The required lines are those that contain "gift"; pull them out of the data and copy them.
[Start of Attachment]
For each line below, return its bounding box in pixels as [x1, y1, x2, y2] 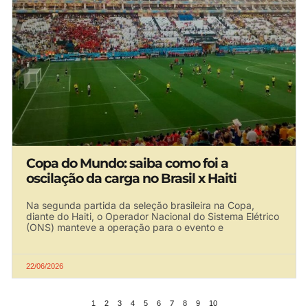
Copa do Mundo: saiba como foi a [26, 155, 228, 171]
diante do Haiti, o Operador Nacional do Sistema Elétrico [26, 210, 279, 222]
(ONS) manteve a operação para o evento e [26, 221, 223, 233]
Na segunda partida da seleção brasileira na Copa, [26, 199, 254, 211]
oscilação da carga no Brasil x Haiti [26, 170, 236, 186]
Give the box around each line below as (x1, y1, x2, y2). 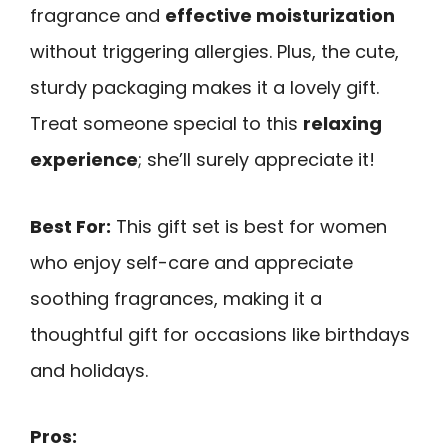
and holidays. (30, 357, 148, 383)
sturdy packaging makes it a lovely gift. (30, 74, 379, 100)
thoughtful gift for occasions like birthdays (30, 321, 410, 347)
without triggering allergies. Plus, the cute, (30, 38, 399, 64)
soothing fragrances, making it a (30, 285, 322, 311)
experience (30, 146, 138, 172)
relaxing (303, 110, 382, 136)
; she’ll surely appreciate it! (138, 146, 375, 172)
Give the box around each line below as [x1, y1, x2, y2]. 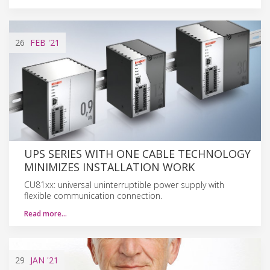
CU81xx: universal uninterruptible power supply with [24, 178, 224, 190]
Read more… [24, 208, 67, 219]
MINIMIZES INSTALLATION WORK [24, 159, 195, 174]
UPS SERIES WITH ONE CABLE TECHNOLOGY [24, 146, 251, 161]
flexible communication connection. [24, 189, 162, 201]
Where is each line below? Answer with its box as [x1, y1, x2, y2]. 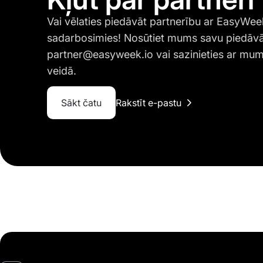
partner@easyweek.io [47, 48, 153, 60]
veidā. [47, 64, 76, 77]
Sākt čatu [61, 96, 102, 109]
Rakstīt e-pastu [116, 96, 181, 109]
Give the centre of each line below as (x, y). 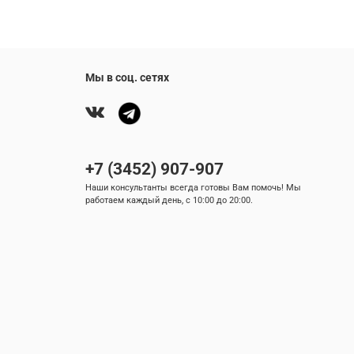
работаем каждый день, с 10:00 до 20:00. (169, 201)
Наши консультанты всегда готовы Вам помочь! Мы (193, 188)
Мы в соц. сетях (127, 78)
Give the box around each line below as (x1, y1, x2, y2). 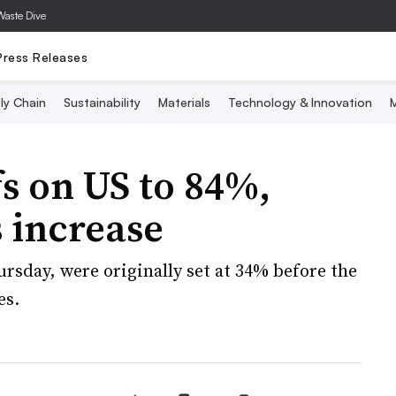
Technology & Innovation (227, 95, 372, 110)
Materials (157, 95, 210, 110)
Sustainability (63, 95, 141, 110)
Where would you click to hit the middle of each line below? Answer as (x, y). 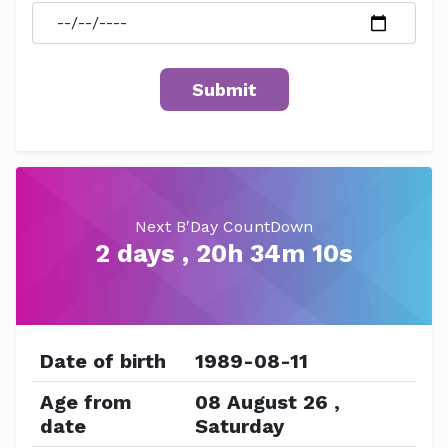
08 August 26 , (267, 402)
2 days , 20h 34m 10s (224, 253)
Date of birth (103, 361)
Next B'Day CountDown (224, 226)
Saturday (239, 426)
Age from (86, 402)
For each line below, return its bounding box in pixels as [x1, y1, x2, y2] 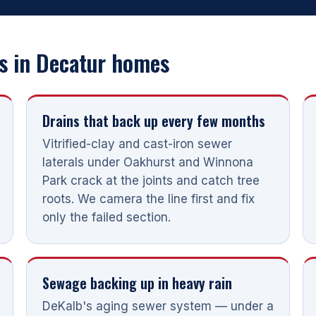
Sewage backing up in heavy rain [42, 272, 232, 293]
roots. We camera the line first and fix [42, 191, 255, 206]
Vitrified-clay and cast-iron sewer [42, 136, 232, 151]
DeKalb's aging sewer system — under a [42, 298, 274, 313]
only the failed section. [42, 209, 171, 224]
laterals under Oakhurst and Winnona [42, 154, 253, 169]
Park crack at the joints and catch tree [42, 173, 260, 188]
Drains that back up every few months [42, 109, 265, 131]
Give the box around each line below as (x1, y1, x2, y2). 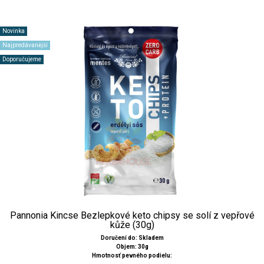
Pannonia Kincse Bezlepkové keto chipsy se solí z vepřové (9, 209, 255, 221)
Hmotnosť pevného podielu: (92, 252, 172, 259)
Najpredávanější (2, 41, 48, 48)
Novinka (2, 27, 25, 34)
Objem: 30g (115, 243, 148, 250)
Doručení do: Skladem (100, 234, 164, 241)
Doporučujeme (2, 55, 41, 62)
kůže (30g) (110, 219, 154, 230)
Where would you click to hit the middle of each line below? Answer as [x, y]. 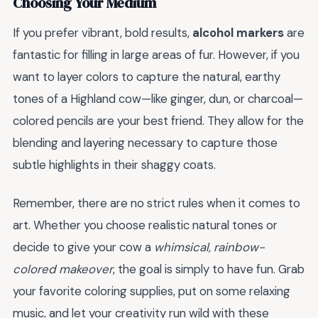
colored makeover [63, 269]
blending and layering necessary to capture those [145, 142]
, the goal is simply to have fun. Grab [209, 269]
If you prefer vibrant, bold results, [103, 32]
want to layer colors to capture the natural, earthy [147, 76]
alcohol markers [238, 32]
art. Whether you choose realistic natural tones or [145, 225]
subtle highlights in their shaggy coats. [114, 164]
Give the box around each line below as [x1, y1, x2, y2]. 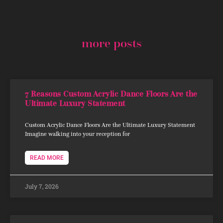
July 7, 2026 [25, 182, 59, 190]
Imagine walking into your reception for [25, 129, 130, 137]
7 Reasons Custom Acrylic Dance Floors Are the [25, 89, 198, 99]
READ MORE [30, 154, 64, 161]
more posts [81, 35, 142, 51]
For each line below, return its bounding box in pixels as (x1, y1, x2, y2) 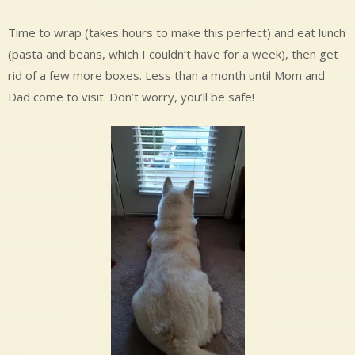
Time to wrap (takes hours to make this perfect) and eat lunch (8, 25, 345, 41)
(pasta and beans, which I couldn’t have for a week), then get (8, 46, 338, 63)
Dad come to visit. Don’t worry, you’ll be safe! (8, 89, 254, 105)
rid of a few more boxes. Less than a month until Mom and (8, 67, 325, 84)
[End of Attachment]
* Result below *
sturdy packaging makes it a lovely gift. (30, 74, 379, 100)
thoughtful gift for occasions like birthdays (30, 321, 410, 347)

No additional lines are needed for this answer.